Никто его не услышал.

— Что же вы предлагаете? — бросил Генри.

Уинстэнли поднял голову, морщины на его лбу разгладились. Глядя вдаль на просветлевшее над горизонтом небо и будто не видя никого вокруг, он заговорил:

— Пока ждать. Господь сам просветит нас. А свобода? Мы можем быть посажены в клетку — и все же остаться свободными. Мы можем жить в хоромах, услаждать свои вожделения, делать все, что пожелаем, — и оставаться рабами своих страстей. Истинная любовь — это свобода от собственного себялюбия.
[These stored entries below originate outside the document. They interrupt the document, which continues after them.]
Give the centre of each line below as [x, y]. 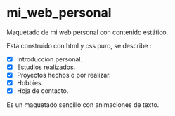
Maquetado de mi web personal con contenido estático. [87, 32]
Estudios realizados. [46, 67]
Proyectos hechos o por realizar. [64, 75]
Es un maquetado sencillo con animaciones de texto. [83, 105]
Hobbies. [30, 83]
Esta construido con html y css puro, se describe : [79, 45]
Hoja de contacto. [43, 91]
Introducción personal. [50, 59]
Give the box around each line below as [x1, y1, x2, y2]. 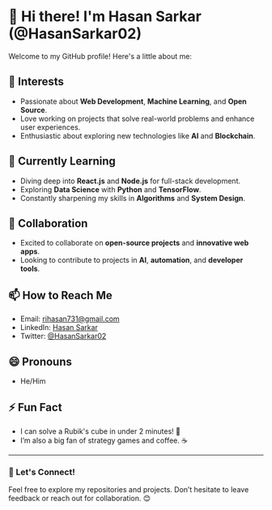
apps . [19, 246, 40, 256]
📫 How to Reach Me [8, 288, 113, 302]
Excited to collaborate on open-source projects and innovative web [19, 238, 249, 248]
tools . [19, 264, 40, 274]
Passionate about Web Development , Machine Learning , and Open [19, 96, 247, 106]
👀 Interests [8, 75, 65, 88]
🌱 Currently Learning [8, 154, 116, 169]
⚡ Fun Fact [8, 401, 62, 414]
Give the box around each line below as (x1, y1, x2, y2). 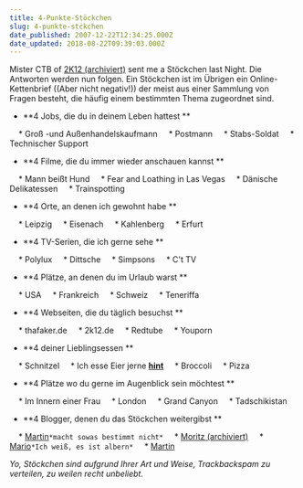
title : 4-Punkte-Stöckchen (9, 13, 112, 23)
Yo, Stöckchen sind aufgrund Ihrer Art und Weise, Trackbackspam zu (9, 459, 271, 470)
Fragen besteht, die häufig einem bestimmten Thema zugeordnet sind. (9, 93, 275, 104)
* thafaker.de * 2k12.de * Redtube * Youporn (17, 325, 213, 336)
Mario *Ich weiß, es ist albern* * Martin (9, 440, 175, 452)
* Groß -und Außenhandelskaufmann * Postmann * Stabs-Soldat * (17, 129, 295, 140)
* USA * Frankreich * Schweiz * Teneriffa (17, 290, 200, 301)
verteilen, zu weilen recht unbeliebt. (9, 468, 144, 480)
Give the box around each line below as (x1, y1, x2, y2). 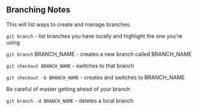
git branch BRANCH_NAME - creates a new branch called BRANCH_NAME (6, 50, 192, 58)
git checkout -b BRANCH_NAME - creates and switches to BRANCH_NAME (6, 73, 185, 81)
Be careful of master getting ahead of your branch (6, 85, 131, 93)
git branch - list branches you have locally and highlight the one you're (6, 32, 183, 40)
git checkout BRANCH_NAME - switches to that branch (6, 62, 134, 69)
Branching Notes (6, 5, 71, 15)
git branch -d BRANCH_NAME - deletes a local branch (6, 97, 134, 104)
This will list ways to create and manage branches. (6, 20, 131, 28)
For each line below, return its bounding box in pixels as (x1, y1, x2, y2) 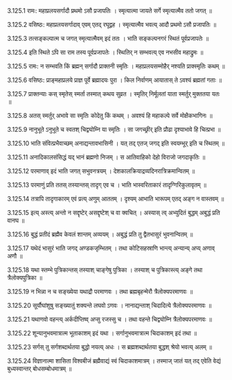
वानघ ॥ (7, 216, 25, 225)
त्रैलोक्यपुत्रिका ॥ (7, 274, 43, 282)
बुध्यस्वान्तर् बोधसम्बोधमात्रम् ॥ (7, 365, 72, 372)
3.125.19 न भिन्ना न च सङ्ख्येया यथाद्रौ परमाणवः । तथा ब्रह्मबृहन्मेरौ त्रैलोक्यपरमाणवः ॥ (7, 288, 193, 295)
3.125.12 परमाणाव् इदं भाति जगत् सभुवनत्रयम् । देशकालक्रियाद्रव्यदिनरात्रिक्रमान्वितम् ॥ (7, 167, 195, 175)
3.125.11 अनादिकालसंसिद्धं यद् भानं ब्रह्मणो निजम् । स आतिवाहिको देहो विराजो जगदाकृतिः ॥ (7, 153, 206, 161)
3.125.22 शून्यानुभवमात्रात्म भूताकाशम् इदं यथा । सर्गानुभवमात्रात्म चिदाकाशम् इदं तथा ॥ (7, 329, 197, 337)
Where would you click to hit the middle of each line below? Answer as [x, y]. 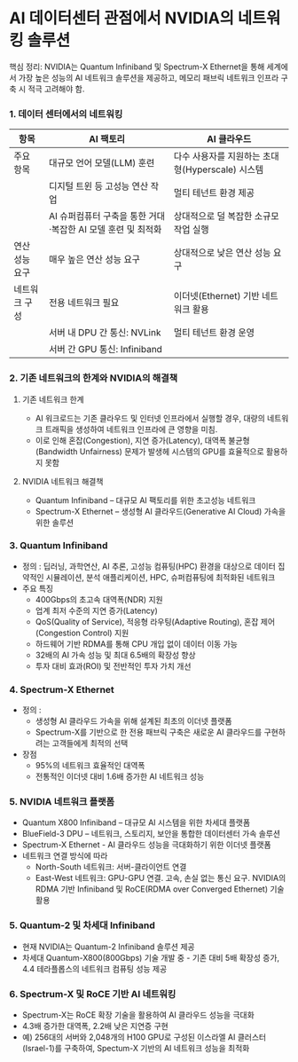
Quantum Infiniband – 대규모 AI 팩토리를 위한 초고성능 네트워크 [145, 500]
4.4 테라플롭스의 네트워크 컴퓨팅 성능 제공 [94, 969]
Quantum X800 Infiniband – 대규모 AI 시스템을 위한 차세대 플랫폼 [136, 822]
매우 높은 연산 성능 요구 [94, 260]
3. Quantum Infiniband [59, 546]
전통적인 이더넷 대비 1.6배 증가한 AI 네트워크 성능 [120, 776]
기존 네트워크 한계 [53, 399]
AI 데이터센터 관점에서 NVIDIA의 [122, 18]
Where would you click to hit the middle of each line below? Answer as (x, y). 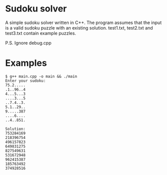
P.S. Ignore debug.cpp (28, 42)
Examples (26, 63)
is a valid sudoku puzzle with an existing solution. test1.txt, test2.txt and (79, 27)
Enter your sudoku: (26, 80)
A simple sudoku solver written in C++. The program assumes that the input (83, 22)
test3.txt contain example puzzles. (41, 33)
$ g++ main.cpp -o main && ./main (41, 76)
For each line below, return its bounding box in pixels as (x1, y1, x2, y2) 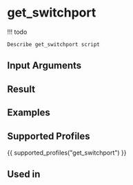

Обретя ее, мы обретем и новый совершенный мир…

Дождь перестал, вечерняя желтоватая полоска проступила сквозь облака на западе. Генри почудилось, что он вот-вот поймет что-то очень важное, о чем не задумывался прежде. Но это «что-то» не давалось, ускользало.

— Генри, а сам ты куда? — спросила Элизабет.

Он встрепенулся:

— Я на юг еду. Гонцом от самого… С бумагой. — Он важно похлопал себя по груди, взглянул исподлобья на Уинстэнли. — На остров Уайт. Джон, чтобы никому, слышишь? Там неспокойно. Раскрыт заговор. А комендантом там — мистер Хэммонд, кузен Кромвеля. Я везу ему письмо.

— От самого Кромвеля? Ух ты!

Генри в ответ надвинул шляпу на нос брата. Заступничество отца и нынешние милости Кромвеля царапали ему совесть. Он будто предал кого-то. Кого? Дика Арнольда? Капитана Брея, капрала? Но и они все, кроме Дика, сейчас на свободе, и они в фаворе. Времена меняются. Он посуровел:

— Неспокойно в стране. В Уэльсе восстание: поднялись кавалеры, того и гляди туда подойдет флот принца Уэльского. В Лондоне заговоры. Шотландцы стягивают войска к границе.

Он подтянул перевязь, поправил пистолет за поясом, свистнул, подзывая коня.

— Я поеду. Вы в городе не говорите, что меня встретили. Чтоб разговоров лишних не было…

Он сорвал шляпу и низко поклонился. Потом вскочил в седло, поднял руку, прощаясь, и с места пустил коня в галоп.